Final price: $US1259.99 ($1,607), and that’s with a free CPU, graphics card, and motherboard. This is an expensive hobby, huh?

This weekend, I will build this thing. Stay tuned.


  • Worries about complicated set up. Gets gifted a motherboard with a CPU already attached.
    Decides to go with ‘midrange’ option. Gets gifted a 1080.
    So relatable…

    Also yeah, if you don’t end up getting at least a 1440p monitor you’re kind of wasting that GPU.

    • not always, might want better refresh over pixel real estate. (those 2x together are not cheap)
      I opted to keep my ‘stone age’ 1080 monitor and got a Vive instead, no regrets

  • You don’t have the ST3000DM001 3TB Seagate HD do you? They have a pretty high failure rate… If you do, don’t keep anything valuable on there.

  • wtf?

    you are being gifted cpu, mobo, and gtx1080 and you get a refurbished hdd?

    then you want to play your games via steam link, that tops out at 1080p 60fps

    dont want to spend alot on perpherials, then buys a gaming mouse with RGB light are you rip on cases that have rgb lighting, then your going to use a controller on the tv anyways???

    are you sure you wanted a pc? and not an xbox one x or ps4 pro?

  • unless you’ve done this before, it’s impossible to know what type of power supply or cooling unit you should buy. 

    For the power supply, a lot of gpu manufacturers have recommendations. Or you could just see how much power it and the other components will consume, but you know math and all.

    • Yeah, although the monitor wasn’t really expensive so not a big loss. 144Hz with vsync is fine anyway.

  • “as my crafting ability is typically limited to LEGO sets”

    Honestly i’ve had lego sets that were harder to build (and i dont just mean time wise) than a PC.

    I actually tell people who ask about building PCs that its a lot like expensive lego, there’s not much you can do wrong unless you drop a part from a high height (i actually build on tiled floor as i find it easier and less drop distance)

  • if you’re gonna plug it into a TV I have two suggestions;

    1. network card (didn’t see it mentioned – you’ll need it for wifi)
    2. wireless keyboard – can’t navigate a pc with a controller

  • Don’t pair all that expensive hardware with that shoddy power supply.
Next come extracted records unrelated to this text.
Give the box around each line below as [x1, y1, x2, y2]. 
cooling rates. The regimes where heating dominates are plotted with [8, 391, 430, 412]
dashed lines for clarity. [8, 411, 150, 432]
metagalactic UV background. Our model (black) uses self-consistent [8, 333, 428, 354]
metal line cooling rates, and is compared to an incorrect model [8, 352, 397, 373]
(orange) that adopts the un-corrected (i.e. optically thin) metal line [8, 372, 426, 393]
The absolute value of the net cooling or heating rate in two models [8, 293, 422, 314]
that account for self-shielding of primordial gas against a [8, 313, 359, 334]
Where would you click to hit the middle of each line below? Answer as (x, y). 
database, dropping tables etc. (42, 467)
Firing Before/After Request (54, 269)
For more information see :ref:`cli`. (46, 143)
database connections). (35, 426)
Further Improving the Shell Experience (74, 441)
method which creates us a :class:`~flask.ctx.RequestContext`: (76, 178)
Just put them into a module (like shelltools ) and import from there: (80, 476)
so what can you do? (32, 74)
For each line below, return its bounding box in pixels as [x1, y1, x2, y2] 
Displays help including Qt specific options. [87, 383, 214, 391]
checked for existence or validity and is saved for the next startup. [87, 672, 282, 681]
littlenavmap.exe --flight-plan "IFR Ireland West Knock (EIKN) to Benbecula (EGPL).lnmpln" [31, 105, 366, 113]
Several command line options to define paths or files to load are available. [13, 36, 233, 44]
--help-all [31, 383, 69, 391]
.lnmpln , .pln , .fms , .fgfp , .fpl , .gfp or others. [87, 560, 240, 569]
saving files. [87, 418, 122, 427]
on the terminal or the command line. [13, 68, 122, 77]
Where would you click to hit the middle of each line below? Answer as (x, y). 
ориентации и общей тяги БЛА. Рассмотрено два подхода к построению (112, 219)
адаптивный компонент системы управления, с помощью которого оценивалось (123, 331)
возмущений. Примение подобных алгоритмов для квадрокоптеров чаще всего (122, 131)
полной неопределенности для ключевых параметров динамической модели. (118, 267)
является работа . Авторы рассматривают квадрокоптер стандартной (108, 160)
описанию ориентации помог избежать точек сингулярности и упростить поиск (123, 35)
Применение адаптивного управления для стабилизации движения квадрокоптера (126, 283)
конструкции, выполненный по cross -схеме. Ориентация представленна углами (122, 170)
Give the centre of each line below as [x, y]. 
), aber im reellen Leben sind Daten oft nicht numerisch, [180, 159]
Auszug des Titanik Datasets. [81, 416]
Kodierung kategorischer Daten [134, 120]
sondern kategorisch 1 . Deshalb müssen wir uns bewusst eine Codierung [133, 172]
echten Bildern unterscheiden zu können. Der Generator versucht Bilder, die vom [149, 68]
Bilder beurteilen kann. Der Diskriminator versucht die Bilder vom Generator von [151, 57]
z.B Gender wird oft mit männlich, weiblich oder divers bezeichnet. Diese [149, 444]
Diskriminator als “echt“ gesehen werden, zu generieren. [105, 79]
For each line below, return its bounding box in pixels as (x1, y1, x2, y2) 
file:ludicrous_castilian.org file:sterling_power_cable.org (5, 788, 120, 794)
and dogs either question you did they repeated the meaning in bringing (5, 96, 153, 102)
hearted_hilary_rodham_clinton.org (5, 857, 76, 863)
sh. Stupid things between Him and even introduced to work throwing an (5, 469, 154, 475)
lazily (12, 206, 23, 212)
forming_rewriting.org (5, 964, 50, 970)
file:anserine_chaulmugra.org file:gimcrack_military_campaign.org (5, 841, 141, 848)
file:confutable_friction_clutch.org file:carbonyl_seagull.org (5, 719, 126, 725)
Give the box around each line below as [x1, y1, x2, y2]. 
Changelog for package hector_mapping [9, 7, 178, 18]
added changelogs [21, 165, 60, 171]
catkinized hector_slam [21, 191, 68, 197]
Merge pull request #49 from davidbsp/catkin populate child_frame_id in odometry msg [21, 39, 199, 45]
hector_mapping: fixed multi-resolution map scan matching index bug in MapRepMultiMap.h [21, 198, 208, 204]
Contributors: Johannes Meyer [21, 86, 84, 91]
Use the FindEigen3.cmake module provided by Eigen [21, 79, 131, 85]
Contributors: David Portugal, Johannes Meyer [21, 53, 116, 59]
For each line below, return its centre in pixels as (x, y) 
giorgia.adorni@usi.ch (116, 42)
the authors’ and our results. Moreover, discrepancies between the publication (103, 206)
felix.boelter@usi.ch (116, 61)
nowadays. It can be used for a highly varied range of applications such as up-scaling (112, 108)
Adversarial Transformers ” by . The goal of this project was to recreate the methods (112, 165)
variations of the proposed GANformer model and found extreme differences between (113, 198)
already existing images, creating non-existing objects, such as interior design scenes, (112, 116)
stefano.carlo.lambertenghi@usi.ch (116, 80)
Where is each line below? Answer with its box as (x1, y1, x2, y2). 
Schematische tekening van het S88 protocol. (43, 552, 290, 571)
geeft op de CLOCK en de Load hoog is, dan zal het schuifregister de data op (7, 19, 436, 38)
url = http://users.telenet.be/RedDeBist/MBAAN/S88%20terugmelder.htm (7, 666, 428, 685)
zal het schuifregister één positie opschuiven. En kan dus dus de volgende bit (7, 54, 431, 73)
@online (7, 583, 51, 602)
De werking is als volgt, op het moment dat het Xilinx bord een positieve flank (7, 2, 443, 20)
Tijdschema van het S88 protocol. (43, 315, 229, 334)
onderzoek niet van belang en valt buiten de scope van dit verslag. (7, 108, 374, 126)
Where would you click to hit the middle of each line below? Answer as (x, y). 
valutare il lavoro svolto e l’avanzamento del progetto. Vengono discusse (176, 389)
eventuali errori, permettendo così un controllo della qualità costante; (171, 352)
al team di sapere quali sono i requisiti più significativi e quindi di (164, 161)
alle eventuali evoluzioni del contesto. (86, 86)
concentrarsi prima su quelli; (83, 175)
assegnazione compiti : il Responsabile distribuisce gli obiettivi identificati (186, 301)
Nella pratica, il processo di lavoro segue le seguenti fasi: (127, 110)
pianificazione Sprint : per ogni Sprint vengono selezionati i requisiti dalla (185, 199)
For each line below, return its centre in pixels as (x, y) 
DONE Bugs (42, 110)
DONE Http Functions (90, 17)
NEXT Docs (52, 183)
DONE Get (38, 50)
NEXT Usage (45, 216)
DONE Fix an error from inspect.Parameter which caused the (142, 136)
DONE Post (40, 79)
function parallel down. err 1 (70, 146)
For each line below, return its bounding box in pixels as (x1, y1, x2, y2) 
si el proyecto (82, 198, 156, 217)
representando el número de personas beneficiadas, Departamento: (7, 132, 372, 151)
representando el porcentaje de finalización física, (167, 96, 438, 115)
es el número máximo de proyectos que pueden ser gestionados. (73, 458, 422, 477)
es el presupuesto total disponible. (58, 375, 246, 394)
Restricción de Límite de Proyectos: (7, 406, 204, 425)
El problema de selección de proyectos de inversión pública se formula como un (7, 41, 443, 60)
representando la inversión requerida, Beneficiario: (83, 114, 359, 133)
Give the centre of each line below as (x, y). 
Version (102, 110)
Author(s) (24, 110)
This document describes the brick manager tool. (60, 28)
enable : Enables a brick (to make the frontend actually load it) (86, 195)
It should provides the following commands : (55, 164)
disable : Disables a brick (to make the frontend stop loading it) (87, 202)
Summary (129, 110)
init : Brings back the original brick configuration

Or buy a Freesync monitor to go with an Nvidia graphics card.

  • The most complicated parts of setting up a new PC are the motherboard and the processor. And you got them for free with a gtx 1080 to top it off. Come on – you can do this setup blindfolded and upside down with one arm tied. You can surely add another monitor in this setup – that gfx card screams to perform

  • Great decision Kirk! Those are an awesome collection of parts you got there. Have fun and welcome to a whole new world of gaming.

    My only big flag would be that screen…

    I know you say whatever now… But is there any possibility to change it for a Gsync model?

    Gsync = nvidia GPUs
    Freesync = AMD GPUs

    The gtx 1080 is no slouch, but as you turn the details up, your frame rate will fluctuate up and down more, which is where Gsync is worth every cent for a smooth gaming experience.